When Venture is discussing their schedule, we see a timeline, complete with Japanese text. It’s not very easy to see the words, so it was left intact in Star Blazers. In Space Battleship Yamato, the situation is much worse than 3 days. They should have been at Balan on day 65, but it’s now day 98 and they’re still not there yet, so the mission is well over a month behind schedule. Star Blazers simply cuts to the next scene, while Yamato shows a lingering, ominous look at the timeline.

Story note: as of this point, the ship is now 77,000 light years from Earth.

Balan is the Star Force’s halfway point to Iscandar.
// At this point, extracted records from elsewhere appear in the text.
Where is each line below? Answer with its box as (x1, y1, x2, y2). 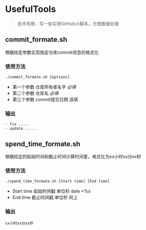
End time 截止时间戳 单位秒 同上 (12, 195, 78, 201)
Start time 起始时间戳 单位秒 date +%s (12, 188, 91, 194)
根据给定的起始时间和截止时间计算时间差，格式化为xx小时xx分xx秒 (5, 154, 142, 160)
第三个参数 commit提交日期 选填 (12, 96, 78, 103)
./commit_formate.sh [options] (5, 75, 70, 80)
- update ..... (5, 126, 37, 131)
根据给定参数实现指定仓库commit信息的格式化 (5, 49, 99, 55)
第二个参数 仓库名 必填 (12, 90, 59, 96)
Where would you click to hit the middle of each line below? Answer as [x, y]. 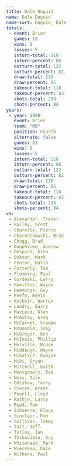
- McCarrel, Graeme [32, 323]
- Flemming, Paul [30, 274]
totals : [16, 28]
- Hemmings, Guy [28, 290]
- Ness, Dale [25, 378]
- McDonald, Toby [30, 328]
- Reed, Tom [23, 405]
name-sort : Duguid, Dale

It’s an orphan, not part of any solar system, and still cooling down from its creation. Volcanoes cover much of the surface. However, even in this atmosphere, life is struggling to evolve. So far, Balan’s native life forms are tiny blobs of matter referred to as “energy cells,” which the Gamilons are hoping to harness as a weapon. Yamato gives us several other factoids about the planet: it’s 20 times the size of Earth but its rotation is faster, making the gravity near the equator comfortable for the Gamilons, who have a base there.

Volgar, newly demoted vice-commander of the Balan base, meets with his replacement, General Lysis. Volgar has developed a method of “mind control” that will enable the Balan cells to be used as a weapon. Lysis clearly has little time for his subordinate, and shoots down his idea. It seems to boil down to a matter of pride; they can’t lose another battle to the Star Force, and when they do strike, Lysis will be the one to defeat them. Not Volgar, nor any alien life form.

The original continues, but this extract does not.